Among the lines below, a stretch begins at the one with "Pathway Surfaced in" and ends at the one with "services/mulch-maintenance/cambridgeshire/alconbury/". Repeat that stretch exactly, ends included.

■ **Raw data**:
════════════════════

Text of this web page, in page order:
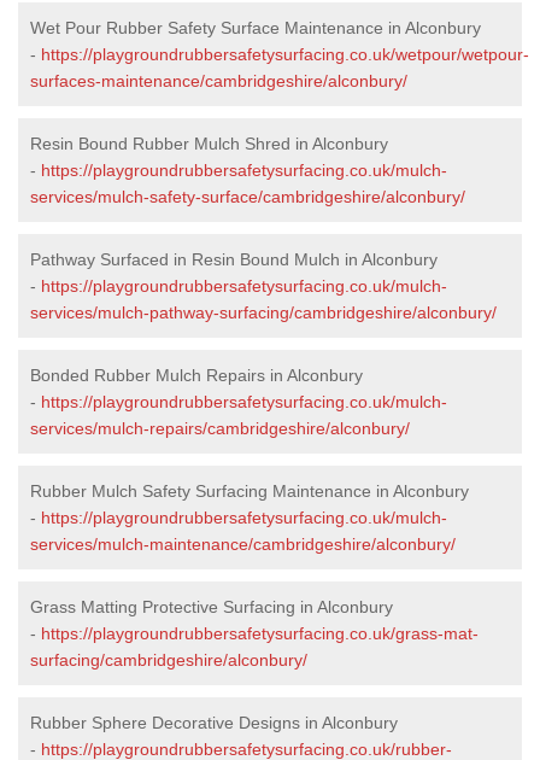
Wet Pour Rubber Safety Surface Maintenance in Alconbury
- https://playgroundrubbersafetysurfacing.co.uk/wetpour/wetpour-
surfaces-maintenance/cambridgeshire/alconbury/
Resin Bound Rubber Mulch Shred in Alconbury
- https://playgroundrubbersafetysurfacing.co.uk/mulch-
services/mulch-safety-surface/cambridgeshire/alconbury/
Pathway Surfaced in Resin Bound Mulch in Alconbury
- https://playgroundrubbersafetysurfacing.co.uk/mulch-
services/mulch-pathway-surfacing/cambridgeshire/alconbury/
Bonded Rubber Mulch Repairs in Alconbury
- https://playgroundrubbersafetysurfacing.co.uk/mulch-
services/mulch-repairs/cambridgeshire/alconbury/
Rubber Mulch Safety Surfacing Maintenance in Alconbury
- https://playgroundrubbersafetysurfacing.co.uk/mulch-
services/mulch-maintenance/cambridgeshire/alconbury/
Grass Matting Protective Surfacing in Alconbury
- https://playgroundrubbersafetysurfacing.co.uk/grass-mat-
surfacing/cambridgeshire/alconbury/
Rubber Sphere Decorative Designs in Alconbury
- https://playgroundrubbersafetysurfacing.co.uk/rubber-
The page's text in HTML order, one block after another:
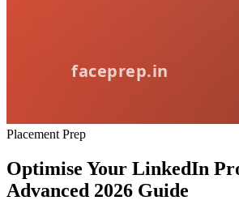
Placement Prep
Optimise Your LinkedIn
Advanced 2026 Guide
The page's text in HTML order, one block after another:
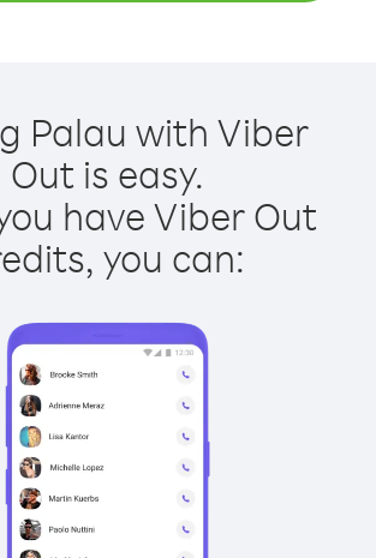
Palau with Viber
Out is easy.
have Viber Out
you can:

════════════════════

■ **Result for this exercise**:
Pathway Surfaced in Resin Bound Mulch in Alconbury
- https://playgroundrubbersafetysurfacing.co.uk/mulch-
services/mulch-pathway-surfacing/cambridgeshire/alconbury/
Bonded Rubber Mulch Repairs in Alconbury
- https://playgroundrubbersafetysurfacing.co.uk/mulch-
services/mulch-repairs/cambridgeshire/alconbury/
Rubber Mulch Safety Surfacing Maintenance in Alconbury
- https://playgroundrubbersafetysurfacing.co.uk/mulch-
services/mulch-maintenance/cambridgeshire/alconbury/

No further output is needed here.